NFTs have been rising in value for months, but some virtual tokens are still bad investments.
While the term “NFT” has entered the English dictionary as “word of the year”, everyone decides to put themselves full time in this new technology, which seems as promising as it is difficult to understand. With NFTs, it is possible to create personalized tokens, the authenticity of which is ensured by blockchain technology.
It didn’t take much for this futuristic technology to interest the world. While the crypto world is already booming, so here are NFTs, a new way to make money some will say, while others see it as the technology of tomorrow. If the motivations displayed by Ubisoft are obviously the development of a new gaming environment, the French studio certainly hoped to make substantial profits by offering NFTs to its audience.
But ultimately, the house of cards seems to have collapsed on the video game publisher.
Bitter failure for Ubisoft
Ubisoft had announced a few weeks ago, its intention to include NFT in its video games. While the CEO of the firm seemed most optimistic, the public gave him a cold shower, while the studio offered NFTs for sale on the game Ghost Recon Breakpoint.
These NFTs were used above all to buy products and skins in the game, nothing that helps the user to advance in his game, so as to maintain a “free to play” aspect in Ubisoft’s games, l ‘purchase of NFT is not compulsory to have the most complete experience possible. But according to Liz Edwards, who works for the game Apex Legends, Ubisoft would not have managed to sell more than 15 NFTs, a bitter failure for the French firm.
Ubisoft has tried, Epic Games refuses
With a total sale estimated today at 445.49 Tezos (a cryptocurrency used by Ubisoft for the occasion), the publisher will not have earned more than € 2,000 in this story.
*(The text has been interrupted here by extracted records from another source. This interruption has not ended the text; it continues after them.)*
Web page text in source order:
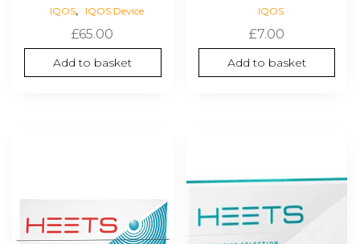
IQOS, IQOS Device
£65.00
Add to basket
IQOS
£7.00
Add to basket
variants.
The
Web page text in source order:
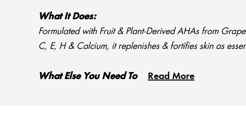
What It Does:
Formulated with Fruit & Plant-Derived AHAs from
C, E, H & Calcium, it replenishes & fortifies skin as
What Else You Need To Read More

If it is obviously necessary to give time to Ubisoft for the process to be put in place and to make itself known to the players, it is obvious that the thinking heads of the tricolor company were hoping for a completely different start for this new technology.
Failing to have succeeded in convincing the public, Ubisoft will have had the merit of innovating in a world of video games where the NFTs still divide a lot. Indeed, the latter are completely banned on Steam, Valve’s platform. The big boss of Epic Games, Tim Sweeney, had meanwhile assured that it was a “scam” that had lasted long enough, before fully opening its doors to video games of the genre.